_Task instructions_
State the number of lines in the records beneath that hold the word "implementing", and add nothing.

_Input_
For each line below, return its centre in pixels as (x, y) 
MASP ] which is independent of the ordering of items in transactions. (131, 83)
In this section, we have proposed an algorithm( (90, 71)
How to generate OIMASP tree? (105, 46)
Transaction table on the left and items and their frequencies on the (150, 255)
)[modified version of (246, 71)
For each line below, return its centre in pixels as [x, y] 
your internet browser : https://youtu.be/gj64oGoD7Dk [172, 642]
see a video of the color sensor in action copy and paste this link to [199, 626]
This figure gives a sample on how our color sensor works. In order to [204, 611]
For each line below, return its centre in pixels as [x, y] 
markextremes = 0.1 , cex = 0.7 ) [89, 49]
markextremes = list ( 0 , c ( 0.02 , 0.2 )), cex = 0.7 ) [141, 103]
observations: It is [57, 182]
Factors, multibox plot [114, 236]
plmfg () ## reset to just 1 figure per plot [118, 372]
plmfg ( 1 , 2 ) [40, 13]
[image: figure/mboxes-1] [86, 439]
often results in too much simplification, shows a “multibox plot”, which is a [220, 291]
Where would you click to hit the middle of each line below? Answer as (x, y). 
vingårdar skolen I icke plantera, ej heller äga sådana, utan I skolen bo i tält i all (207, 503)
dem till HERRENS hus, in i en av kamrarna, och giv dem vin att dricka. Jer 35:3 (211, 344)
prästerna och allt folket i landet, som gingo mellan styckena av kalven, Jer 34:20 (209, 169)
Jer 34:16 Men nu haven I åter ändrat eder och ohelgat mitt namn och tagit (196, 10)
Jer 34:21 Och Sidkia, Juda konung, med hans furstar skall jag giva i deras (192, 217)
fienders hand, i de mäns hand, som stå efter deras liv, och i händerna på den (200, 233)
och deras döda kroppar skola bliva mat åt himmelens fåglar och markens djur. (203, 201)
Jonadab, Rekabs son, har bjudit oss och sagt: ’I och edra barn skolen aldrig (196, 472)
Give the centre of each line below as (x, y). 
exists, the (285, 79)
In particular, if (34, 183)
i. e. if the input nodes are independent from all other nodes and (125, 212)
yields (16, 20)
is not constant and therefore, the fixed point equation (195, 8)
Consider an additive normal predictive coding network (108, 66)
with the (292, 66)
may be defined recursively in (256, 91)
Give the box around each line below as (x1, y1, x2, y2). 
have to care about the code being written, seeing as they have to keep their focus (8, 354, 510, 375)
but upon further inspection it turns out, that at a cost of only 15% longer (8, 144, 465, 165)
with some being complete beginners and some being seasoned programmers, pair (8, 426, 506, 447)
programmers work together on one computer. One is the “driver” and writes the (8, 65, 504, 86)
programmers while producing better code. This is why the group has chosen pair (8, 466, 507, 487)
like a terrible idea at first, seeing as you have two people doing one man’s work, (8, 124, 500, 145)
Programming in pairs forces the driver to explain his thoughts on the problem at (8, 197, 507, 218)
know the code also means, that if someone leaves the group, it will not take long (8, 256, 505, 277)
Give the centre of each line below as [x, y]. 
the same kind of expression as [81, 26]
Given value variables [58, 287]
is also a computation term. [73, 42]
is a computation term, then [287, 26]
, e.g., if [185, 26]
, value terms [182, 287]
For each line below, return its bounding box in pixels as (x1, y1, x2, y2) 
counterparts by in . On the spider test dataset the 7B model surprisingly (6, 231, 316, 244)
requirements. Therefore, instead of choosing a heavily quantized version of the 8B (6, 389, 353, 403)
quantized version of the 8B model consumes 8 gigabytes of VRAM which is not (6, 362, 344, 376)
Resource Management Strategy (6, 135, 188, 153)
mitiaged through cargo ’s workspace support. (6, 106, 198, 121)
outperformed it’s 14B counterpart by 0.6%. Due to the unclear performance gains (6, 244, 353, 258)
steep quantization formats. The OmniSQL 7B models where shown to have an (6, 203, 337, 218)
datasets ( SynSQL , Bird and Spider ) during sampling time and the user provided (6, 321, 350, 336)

...

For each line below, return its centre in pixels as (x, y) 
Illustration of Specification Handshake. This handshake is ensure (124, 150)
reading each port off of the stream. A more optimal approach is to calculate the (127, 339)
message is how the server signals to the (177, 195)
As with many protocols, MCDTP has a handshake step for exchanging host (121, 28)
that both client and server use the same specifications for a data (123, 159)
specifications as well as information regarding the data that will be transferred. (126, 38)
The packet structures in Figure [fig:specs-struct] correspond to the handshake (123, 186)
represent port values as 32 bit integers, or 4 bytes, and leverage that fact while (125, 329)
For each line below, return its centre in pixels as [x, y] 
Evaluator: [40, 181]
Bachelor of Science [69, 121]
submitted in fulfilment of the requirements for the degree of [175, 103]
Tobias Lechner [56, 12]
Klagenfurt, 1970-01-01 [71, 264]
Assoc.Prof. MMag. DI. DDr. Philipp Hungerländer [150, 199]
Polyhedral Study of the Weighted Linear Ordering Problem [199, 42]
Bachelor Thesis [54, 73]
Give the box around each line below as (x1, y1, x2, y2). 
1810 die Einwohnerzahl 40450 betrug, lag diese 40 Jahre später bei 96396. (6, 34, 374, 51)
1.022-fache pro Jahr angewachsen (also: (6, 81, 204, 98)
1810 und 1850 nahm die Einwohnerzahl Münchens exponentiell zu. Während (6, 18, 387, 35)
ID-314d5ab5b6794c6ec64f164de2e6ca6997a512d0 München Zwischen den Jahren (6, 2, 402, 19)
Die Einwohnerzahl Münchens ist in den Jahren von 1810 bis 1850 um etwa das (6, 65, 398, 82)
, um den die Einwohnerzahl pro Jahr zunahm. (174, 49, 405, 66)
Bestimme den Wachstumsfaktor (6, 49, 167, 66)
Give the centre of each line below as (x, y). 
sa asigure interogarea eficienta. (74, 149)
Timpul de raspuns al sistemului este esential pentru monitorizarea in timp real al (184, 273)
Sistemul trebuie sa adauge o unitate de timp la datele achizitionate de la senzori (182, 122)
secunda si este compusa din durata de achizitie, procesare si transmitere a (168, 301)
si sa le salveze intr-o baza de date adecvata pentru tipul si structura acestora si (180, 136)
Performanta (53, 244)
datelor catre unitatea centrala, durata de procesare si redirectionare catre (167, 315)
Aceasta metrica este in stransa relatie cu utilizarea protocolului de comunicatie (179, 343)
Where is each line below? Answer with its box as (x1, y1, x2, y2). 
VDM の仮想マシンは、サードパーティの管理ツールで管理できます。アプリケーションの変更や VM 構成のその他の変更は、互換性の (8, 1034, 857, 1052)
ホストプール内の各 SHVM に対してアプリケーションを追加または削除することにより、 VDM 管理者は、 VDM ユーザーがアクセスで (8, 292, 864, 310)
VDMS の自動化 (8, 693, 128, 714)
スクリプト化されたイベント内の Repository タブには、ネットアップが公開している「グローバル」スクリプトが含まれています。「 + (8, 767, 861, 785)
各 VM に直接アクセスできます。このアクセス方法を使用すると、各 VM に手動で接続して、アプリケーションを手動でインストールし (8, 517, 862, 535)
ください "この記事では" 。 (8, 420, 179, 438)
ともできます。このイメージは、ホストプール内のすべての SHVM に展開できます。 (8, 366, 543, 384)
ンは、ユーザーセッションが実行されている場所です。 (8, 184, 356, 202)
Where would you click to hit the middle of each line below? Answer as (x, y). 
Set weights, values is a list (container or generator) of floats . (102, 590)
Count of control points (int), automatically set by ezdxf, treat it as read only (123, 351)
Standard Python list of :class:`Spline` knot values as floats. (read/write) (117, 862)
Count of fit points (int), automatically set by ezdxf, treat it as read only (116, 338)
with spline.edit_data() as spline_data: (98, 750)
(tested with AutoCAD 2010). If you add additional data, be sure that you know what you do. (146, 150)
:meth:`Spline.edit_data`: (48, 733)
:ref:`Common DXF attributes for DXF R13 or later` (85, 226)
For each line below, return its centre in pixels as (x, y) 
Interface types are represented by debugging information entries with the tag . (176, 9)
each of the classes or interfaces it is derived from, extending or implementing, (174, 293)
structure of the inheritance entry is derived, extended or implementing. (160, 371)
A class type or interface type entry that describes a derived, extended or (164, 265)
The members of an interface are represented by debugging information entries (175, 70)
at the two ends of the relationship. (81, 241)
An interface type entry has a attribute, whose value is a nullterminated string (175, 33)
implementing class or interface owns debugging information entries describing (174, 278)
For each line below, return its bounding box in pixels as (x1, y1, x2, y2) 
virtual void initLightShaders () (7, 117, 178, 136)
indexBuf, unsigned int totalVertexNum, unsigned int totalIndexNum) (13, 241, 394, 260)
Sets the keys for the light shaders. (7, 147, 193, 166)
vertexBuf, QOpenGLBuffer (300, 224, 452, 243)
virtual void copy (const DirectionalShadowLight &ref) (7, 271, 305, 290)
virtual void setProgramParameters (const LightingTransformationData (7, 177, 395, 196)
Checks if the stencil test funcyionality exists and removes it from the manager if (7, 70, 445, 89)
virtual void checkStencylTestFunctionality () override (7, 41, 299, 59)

==

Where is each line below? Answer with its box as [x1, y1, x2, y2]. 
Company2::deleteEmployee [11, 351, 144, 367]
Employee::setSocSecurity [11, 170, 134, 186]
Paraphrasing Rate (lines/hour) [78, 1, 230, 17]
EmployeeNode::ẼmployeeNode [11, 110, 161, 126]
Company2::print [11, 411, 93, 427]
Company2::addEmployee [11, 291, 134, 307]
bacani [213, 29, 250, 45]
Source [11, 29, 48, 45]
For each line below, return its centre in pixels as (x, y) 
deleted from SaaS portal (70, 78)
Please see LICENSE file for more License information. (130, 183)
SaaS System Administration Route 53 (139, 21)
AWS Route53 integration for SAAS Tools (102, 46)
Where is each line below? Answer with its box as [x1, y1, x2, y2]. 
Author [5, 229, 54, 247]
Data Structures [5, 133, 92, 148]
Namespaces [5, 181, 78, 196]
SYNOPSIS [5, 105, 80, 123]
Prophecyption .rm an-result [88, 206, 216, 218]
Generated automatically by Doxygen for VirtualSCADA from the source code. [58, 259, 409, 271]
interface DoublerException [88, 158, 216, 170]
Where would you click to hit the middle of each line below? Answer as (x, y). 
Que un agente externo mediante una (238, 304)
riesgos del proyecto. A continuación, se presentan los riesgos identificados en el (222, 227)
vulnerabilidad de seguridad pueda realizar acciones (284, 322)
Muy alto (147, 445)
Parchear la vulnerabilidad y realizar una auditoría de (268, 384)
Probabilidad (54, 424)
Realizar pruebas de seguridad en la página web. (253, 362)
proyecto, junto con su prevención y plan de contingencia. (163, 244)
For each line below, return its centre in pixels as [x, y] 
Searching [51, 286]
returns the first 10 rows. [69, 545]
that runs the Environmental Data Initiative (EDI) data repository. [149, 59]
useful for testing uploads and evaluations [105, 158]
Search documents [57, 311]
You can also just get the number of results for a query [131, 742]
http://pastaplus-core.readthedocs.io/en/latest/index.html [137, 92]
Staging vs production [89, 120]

_Your response_
3